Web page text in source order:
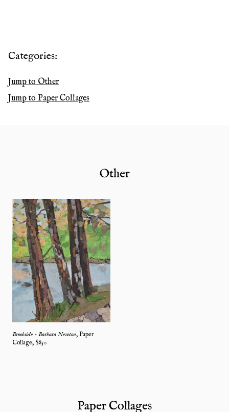
Categories:
Jump to Other
Jump to Paper Collages
Other
Brookside - Barbara Newton, Paper
Collage, $850
Paper Collages
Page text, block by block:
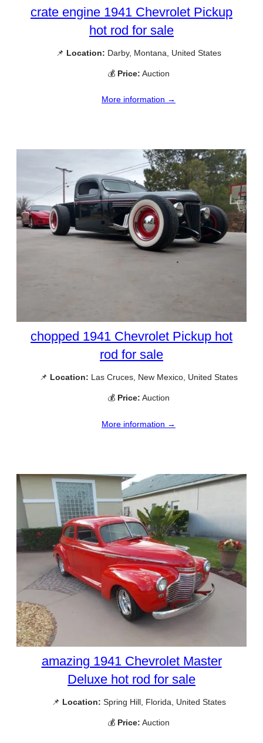
crate engine 1941 Chevrolet Pickup
hot rod for sale
📌 Location: Darby, Montana, United States
💰 Price: Auction
More information →
chopped 1941 Chevrolet Pickup hot
rod for sale
📌 Location: Las Cruces, New Mexico, United States
💰 Price: Auction
More information →
amazing 1941 Chevrolet Master
Deluxe hot rod for sale
📌 Location: Spring Hill, Florida, United States
💰 Price: Auction
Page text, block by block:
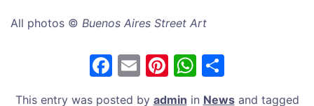
All photos © Buenos Aires Street Art
F E Pi
nt
W
This entry was posted by admin in Newsand tagged
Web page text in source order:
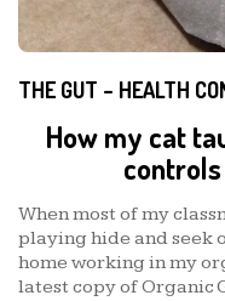
THE GUT – HEALTH
How my cat
When most of my
playing hide and seek
home working in my
latest copy of Organic
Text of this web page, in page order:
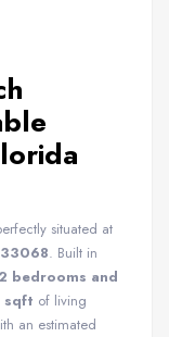
situated at
. Built in
2 bedrooms and
sqft of living
an estimated

*What you will do*
All that is needed is an exact copy of the entries above, minus the pictures.

*Solution below*
Web page text in source order:
Categories:
Jump to Other
Jump to Paper Collages
Other
Brookside - Barbara Newton, Paper
Collage, $850
Paper Collages
Page text, block by block:
crate engine 1941 Chevrolet Pickup
hot rod for sale
📌 Location: Darby, Montana, United States
💰 Price: Auction
More information →
chopped 1941 Chevrolet Pickup hot
rod for sale
📌 Location: Las Cruces, New Mexico, United States
💰 Price: Auction
More information →
amazing 1941 Chevrolet Master
Deluxe hot rod for sale
📌 Location: Spring Hill, Florida, United States
💰 Price: Auction
Page text, block by block:
All photos © Buenos Aires Street Art
F E Pi
nt
W
This entry was posted by admin in Newsand tagged
Web page text in source order:
THE GUT – HEALTH
How my cat
When most of my
playing hide and seek
home working in my
latest copy of Organic
Text of this web page, in page order:
situated at
. Built in
2 bedrooms and
sqft of living
an estimated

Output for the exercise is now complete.